**Provided information**
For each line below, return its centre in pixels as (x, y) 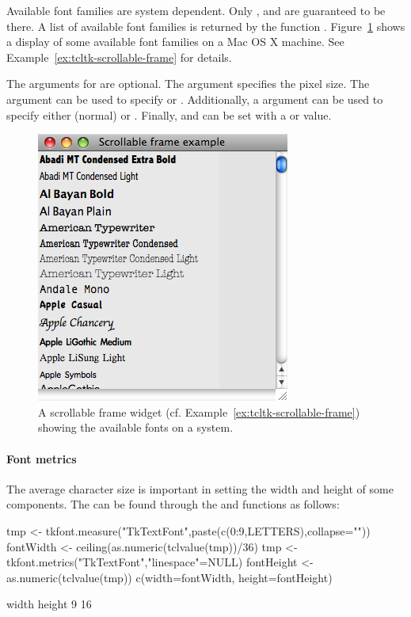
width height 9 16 (49, 604)
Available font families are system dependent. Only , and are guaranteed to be (196, 10)
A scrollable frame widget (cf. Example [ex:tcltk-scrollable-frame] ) (199, 411)
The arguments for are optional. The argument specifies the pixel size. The (188, 84)
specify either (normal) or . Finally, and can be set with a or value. (169, 114)
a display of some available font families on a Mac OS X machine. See (175, 42)
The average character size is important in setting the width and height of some (200, 488)
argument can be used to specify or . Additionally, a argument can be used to (195, 99)
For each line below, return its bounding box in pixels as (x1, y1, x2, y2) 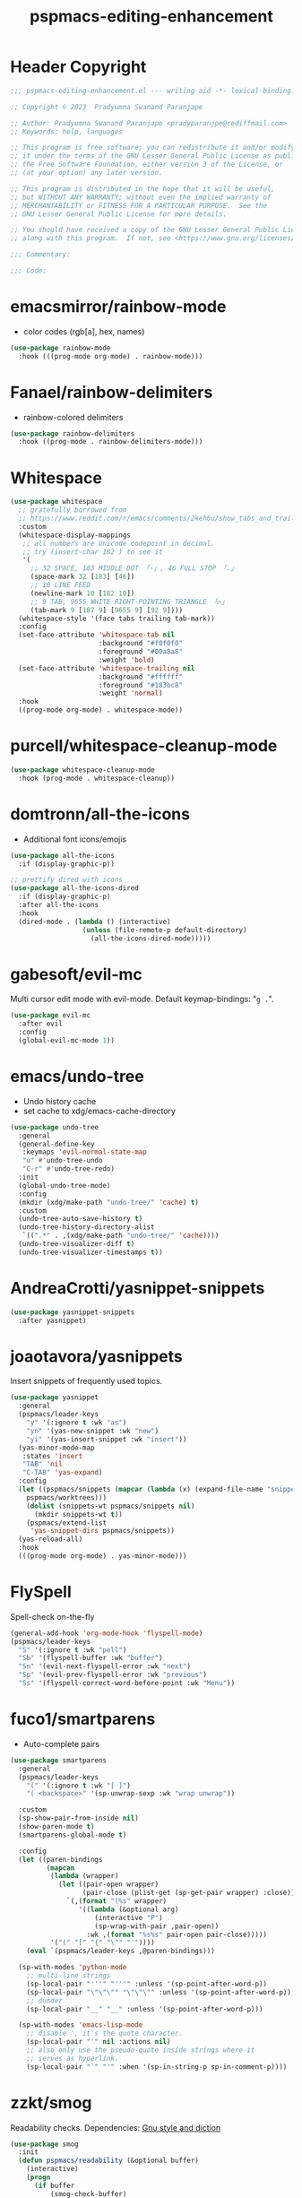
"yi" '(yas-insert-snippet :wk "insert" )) (26, 1434, 187, 1444)
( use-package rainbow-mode (10, 343, 111, 352)
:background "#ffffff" (98, 672, 183, 681)
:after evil (18, 1019, 64, 1028)
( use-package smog (10, 2140, 79, 2149)
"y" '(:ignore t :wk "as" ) (26, 1418, 127, 1427)
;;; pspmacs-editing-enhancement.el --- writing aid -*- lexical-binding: (10, 86, 296, 95)
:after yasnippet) (18, 1316, 88, 1325)
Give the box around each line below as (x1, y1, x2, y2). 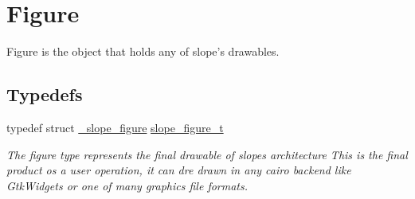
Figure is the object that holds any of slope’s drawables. (6, 43, 280, 60)
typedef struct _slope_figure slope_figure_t (6, 119, 224, 135)
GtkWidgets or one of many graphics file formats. (6, 177, 249, 193)
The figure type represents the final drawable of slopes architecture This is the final (6, 146, 408, 162)
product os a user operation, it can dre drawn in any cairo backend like (6, 162, 351, 178)
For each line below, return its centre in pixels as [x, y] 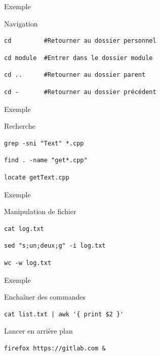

**Work required**
Each of the records above needs to be transcribed exactly, apart from its pictures.

**Problem solution**
For each line below, return its centre in pixels as (x, y) 
width height 9 16 (49, 604)
Available font families are system dependent. Only , and are guaranteed to be (196, 10)
A scrollable frame widget (cf. Example [ex:tcltk-scrollable-frame] ) (199, 411)
The arguments for are optional. The argument specifies the pixel size. The (188, 84)
specify either (normal) or . Finally, and can be set with a or value. (169, 114)
a display of some available font families on a Mac OS X machine. See (175, 42)
The average character size is important in setting the width and height of some (200, 488)
argument can be used to specify or . Additionally, a argument can be used to (195, 99)
For each line below, return its bounding box in pixels as (x1, y1, x2, y2) 
"yi" '(yas-insert-snippet :wk "insert" )) (26, 1434, 187, 1444)
( use-package rainbow-mode (10, 343, 111, 352)
:background "#ffffff" (98, 672, 183, 681)
:after evil (18, 1019, 64, 1028)
( use-package smog (10, 2140, 79, 2149)
"y" '(:ignore t :wk "as" ) (26, 1418, 127, 1427)
;;; pspmacs-editing-enhancement.el --- writing aid -*- lexical-binding: (10, 86, 296, 95)
:after yasnippet) (18, 1316, 88, 1325)
Give the box around each line below as (x1, y1, x2, y2). 
Figure is the object that holds any of slope’s drawables. (6, 43, 280, 60)
typedef struct _slope_figure slope_figure_t (6, 119, 224, 135)
GtkWidgets or one of many graphics file formats. (6, 177, 249, 193)
The figure type represents the final drawable of slopes architecture This is the final (6, 146, 408, 162)
product os a user operation, it can dre drawn in any cairo backend like (6, 162, 351, 178)
For each line below, return its centre in pixels as [x, y] 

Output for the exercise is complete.